BEGIN Source information

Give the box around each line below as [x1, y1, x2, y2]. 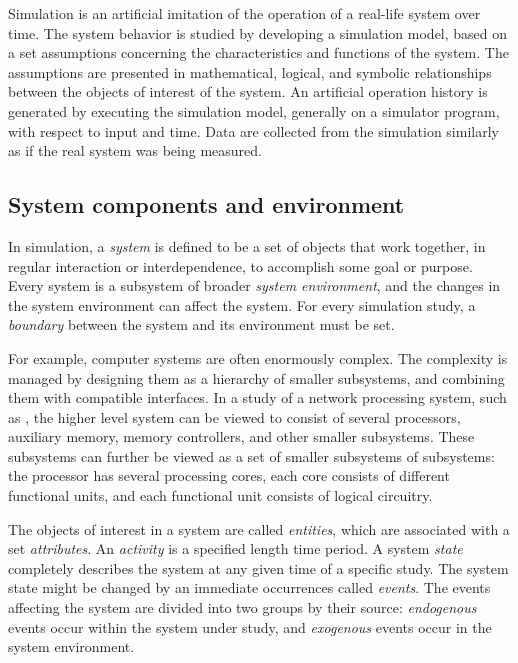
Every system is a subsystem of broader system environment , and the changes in [8, 275, 501, 296]
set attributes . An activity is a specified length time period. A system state [8, 538, 463, 559]
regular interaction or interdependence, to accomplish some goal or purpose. [8, 255, 473, 276]
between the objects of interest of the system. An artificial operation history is [8, 81, 488, 102]
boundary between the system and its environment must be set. [8, 314, 395, 335]
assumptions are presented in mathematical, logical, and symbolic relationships [8, 61, 492, 82]
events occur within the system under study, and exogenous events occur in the [8, 616, 492, 637]
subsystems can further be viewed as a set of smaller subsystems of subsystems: [8, 445, 495, 466]
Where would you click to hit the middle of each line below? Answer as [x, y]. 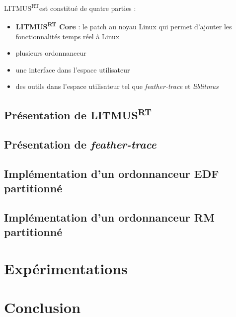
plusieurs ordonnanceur [51, 53]
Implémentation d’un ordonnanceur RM [109, 217]
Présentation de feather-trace [80, 144]
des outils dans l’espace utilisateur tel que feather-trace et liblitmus [117, 86]
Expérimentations [66, 268]
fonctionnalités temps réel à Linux [68, 36]
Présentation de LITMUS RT [78, 114]
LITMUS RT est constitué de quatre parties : [70, 7]
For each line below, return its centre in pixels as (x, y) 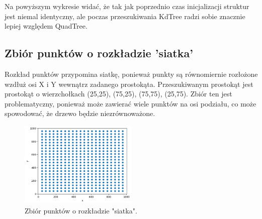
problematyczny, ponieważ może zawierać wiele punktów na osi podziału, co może (130, 103)
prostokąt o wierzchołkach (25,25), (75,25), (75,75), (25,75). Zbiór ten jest (118, 94)
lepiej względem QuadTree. (46, 26)
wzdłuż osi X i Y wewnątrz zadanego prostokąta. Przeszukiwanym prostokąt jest (129, 84)
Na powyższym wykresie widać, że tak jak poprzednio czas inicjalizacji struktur (127, 6)
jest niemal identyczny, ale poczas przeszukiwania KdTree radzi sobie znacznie (125, 16)
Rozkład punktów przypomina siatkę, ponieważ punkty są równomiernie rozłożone (131, 74)
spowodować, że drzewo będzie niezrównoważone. (80, 113)
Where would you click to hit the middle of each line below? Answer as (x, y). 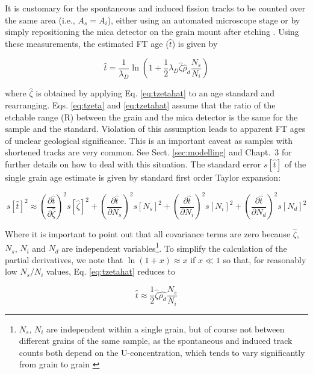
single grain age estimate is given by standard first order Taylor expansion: (143, 177)
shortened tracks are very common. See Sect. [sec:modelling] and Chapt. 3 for (148, 152)
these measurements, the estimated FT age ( (87, 43)
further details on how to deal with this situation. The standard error (133, 164)
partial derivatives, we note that (64, 259)
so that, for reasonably (265, 259)
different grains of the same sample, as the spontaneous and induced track (156, 341)
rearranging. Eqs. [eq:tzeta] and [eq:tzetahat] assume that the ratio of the (140, 104)
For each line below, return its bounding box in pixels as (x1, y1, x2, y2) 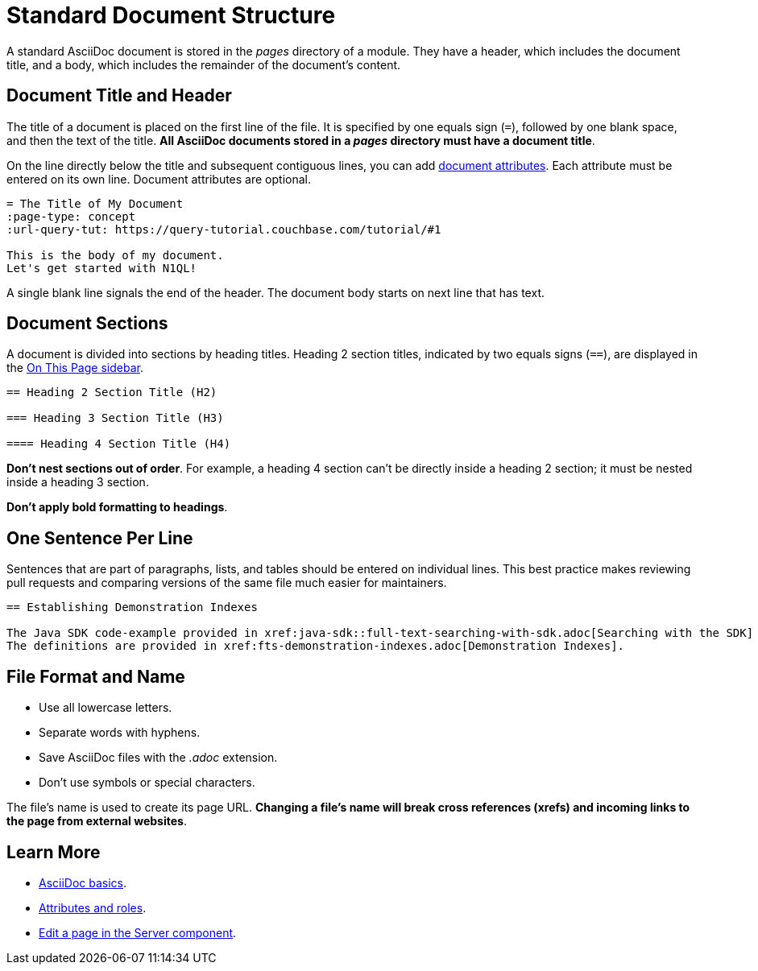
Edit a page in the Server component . (39, 925, 237, 940)
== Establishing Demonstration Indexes (6, 601, 258, 614)
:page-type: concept (6, 209, 136, 223)
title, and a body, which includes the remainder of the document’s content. (6, 57, 401, 72)
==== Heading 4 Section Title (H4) (6, 437, 231, 451)
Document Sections (6, 313, 168, 334)
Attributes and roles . (39, 900, 147, 915)
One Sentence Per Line (6, 527, 193, 548)
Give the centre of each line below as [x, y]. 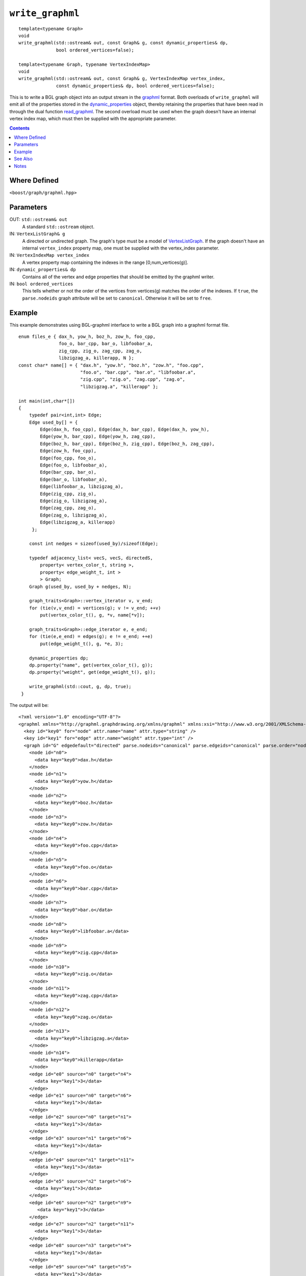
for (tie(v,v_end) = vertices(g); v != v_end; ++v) [95, 608]
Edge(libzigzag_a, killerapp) [78, 522]
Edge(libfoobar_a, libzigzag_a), [82, 487]
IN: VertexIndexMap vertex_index [49, 255]
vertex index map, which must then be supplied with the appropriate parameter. [93, 119]
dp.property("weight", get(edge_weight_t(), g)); [92, 672]
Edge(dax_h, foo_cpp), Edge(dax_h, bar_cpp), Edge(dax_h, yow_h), [125, 430]
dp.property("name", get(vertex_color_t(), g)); [91, 665]
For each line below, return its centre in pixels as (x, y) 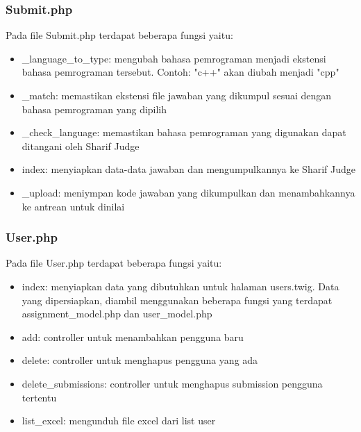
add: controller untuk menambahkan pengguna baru (133, 337)
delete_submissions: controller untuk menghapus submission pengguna (172, 383)
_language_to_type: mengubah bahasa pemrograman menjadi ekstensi (174, 58)
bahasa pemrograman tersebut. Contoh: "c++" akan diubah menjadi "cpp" (180, 72)
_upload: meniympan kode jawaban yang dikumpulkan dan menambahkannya (188, 192)
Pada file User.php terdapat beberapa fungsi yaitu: (114, 263)
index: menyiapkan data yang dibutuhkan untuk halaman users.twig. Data (180, 286)
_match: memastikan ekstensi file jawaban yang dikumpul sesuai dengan (177, 95)
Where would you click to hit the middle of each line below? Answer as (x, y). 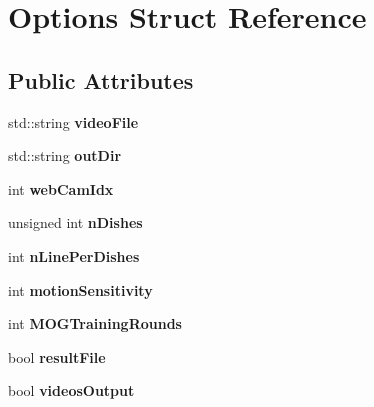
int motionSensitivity (80, 289)
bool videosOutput (71, 390)
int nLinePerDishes (74, 255)
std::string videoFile (73, 121)
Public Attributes (101, 79)
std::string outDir (65, 155)
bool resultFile (57, 356)
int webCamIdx (61, 188)
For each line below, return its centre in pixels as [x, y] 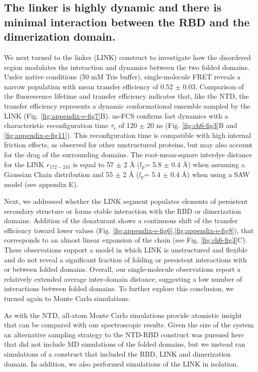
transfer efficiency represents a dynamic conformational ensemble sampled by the [127, 105]
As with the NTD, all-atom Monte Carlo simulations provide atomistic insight [123, 315]
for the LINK [24, 164]
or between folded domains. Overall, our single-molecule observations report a [122, 269]
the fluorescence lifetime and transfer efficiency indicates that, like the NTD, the [127, 96]
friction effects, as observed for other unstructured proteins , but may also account [129, 145]
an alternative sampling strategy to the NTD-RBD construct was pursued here [124, 334]
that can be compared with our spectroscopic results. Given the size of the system [129, 325]
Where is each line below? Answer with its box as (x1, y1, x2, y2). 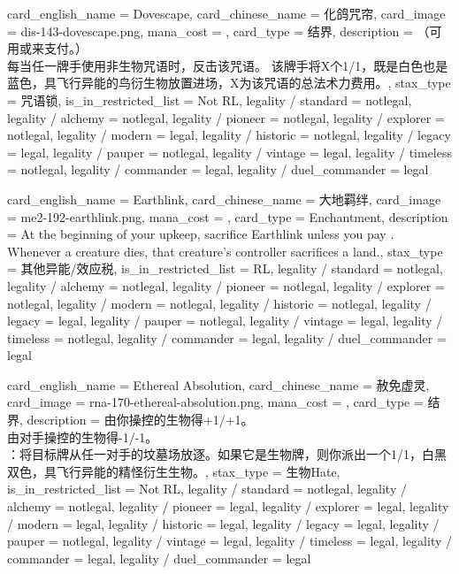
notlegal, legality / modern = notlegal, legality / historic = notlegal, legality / (7, 294, 432, 312)
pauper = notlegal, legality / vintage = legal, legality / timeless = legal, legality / (7, 532, 453, 550)
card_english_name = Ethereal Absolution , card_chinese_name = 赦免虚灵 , (7, 375, 430, 394)
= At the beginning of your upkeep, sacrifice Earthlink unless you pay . (7, 225, 394, 243)
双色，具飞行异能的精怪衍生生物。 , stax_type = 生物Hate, (7, 462, 340, 480)
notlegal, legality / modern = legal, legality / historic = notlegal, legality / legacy (7, 126, 451, 144)
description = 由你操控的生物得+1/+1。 (27, 410, 254, 429)
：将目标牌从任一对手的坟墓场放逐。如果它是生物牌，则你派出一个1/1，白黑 (7, 445, 447, 463)
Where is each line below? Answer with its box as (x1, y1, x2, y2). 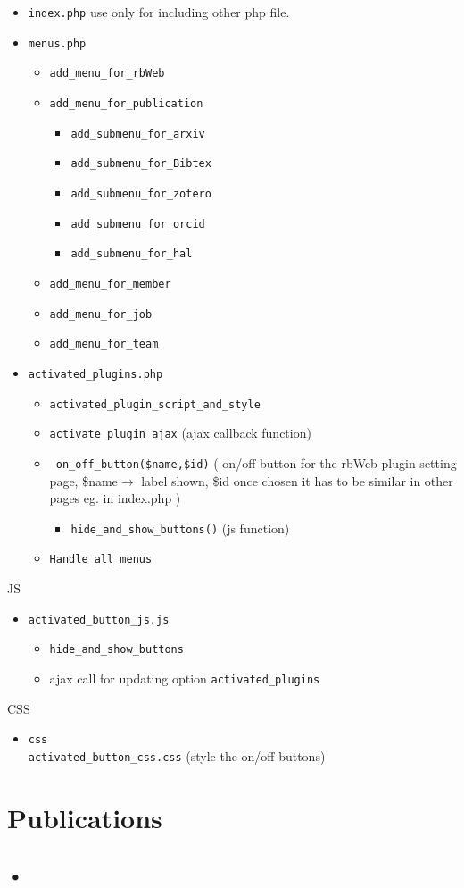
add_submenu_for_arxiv (70, 127, 205, 140)
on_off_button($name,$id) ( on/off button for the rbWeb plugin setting (55, 453, 457, 472)
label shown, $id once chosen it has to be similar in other (141, 471, 453, 490)
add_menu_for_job (49, 307, 153, 321)
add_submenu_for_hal (70, 247, 193, 261)
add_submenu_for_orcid (70, 217, 205, 230)
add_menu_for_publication (49, 96, 203, 110)
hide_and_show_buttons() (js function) (70, 518, 290, 537)
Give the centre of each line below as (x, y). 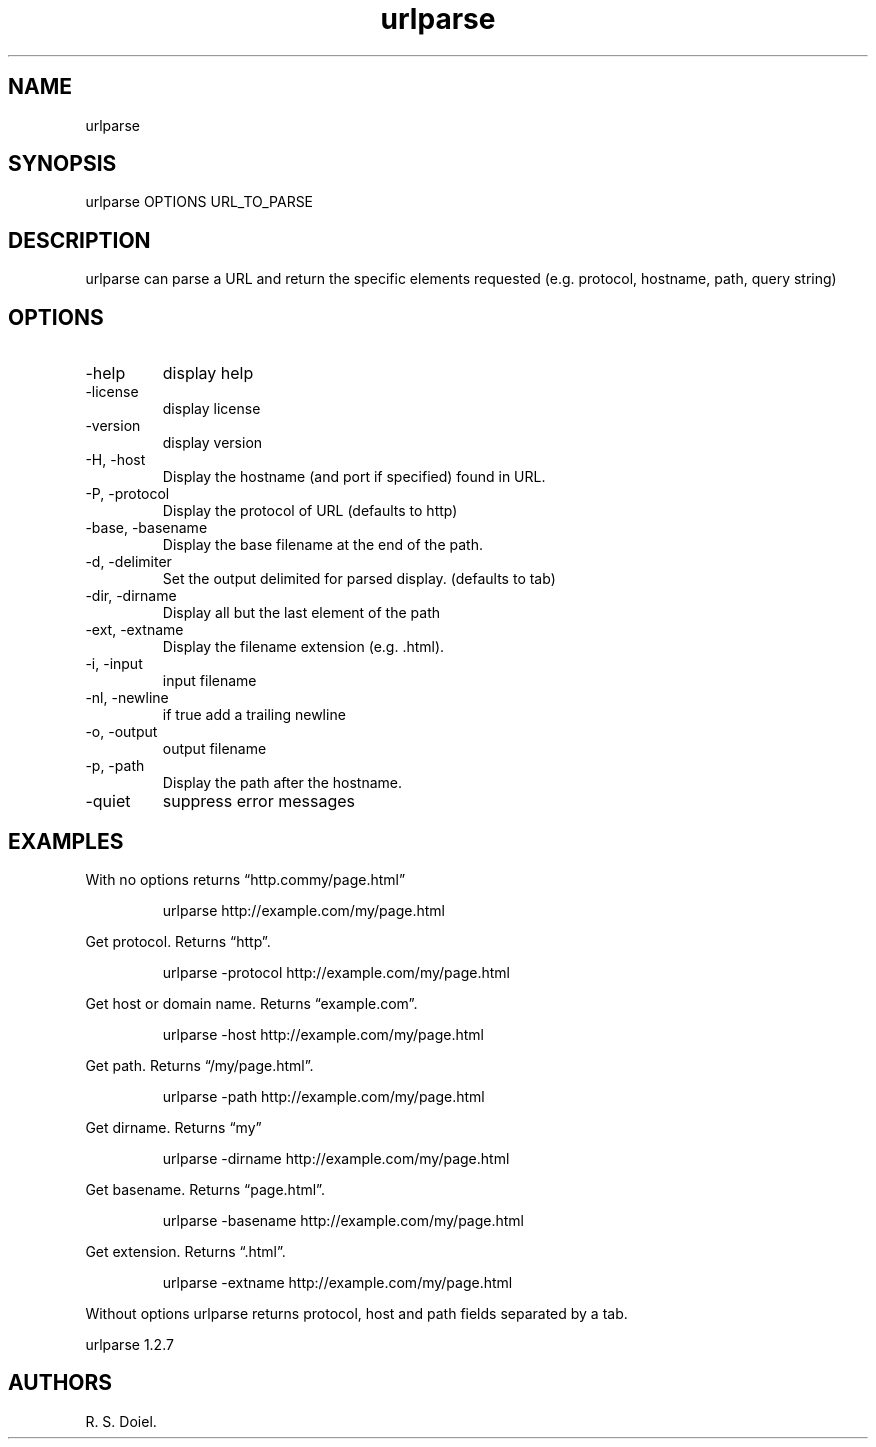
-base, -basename (146, 528)
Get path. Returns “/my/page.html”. (199, 1065)
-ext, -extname (134, 630)
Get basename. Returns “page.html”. (205, 1189)
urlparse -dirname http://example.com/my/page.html (336, 1158)
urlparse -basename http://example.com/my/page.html (343, 1220)
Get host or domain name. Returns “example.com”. (251, 1003)
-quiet (108, 801)
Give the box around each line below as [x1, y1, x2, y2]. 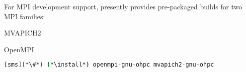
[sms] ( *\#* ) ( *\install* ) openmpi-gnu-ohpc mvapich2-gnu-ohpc [4, 61, 214, 69]
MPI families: [4, 11, 45, 21]
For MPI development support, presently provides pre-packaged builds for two [4, 1, 242, 11]
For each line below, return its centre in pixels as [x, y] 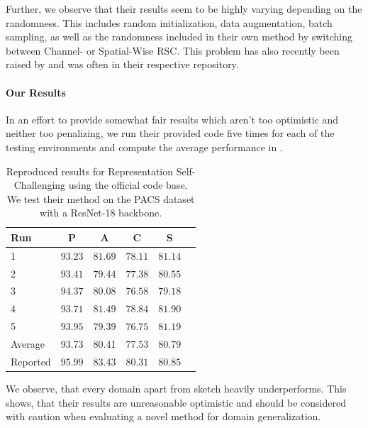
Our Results [36, 92]
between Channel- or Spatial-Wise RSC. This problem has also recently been [173, 50]
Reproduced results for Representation [90, 171]
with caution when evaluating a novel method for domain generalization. [163, 416]
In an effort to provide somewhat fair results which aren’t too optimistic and [172, 119]
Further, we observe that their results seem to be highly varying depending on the [184, 9]
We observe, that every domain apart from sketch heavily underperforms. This [176, 388]
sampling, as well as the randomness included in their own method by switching [179, 37]
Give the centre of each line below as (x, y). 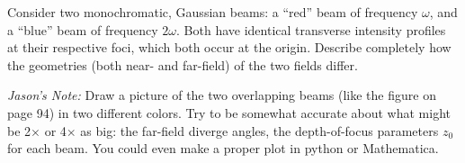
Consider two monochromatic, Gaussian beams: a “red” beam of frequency (213, 12)
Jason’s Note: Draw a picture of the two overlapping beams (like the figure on (222, 95)
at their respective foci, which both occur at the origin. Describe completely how (229, 47)
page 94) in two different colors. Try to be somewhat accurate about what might (229, 112)
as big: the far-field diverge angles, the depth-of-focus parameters (259, 130)
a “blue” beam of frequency (83, 29)
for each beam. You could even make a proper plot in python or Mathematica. (223, 148)
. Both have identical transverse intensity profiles (311, 29)
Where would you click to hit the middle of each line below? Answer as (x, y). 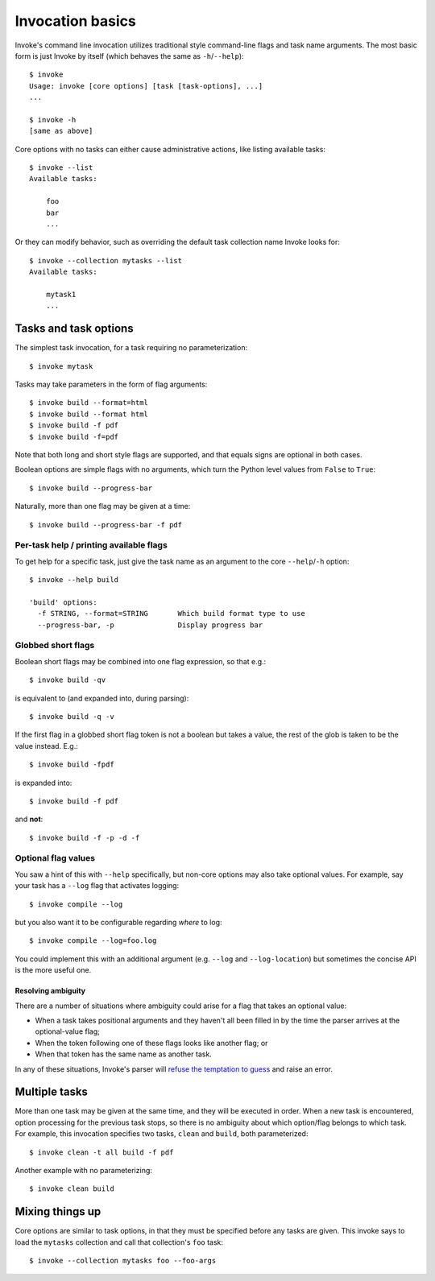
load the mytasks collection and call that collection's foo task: (119, 1242)
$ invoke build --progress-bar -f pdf (106, 525)
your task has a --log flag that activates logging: (97, 886)
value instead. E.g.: (46, 746)
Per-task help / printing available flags (91, 545)
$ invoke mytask (61, 366)
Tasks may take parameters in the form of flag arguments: (111, 384)
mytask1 (61, 294)

END Source information

> _Required work_: Leaving out every picture, repeat exactly the lines of the records from the start through the line that has "between the objects".

> _Written answer_:
Give the box around each line below as [x1, y1, x2, y2]. 
Every system is a subsystem of broader system environment , and the changes in [8, 275, 501, 296]
set attributes . An activity is a specified length time period. A system state [8, 538, 463, 559]
regular interaction or interdependence, to accomplish some goal or purpose. [8, 255, 473, 276]
between the objects of interest of the system. An artificial operation history is [8, 81, 488, 102]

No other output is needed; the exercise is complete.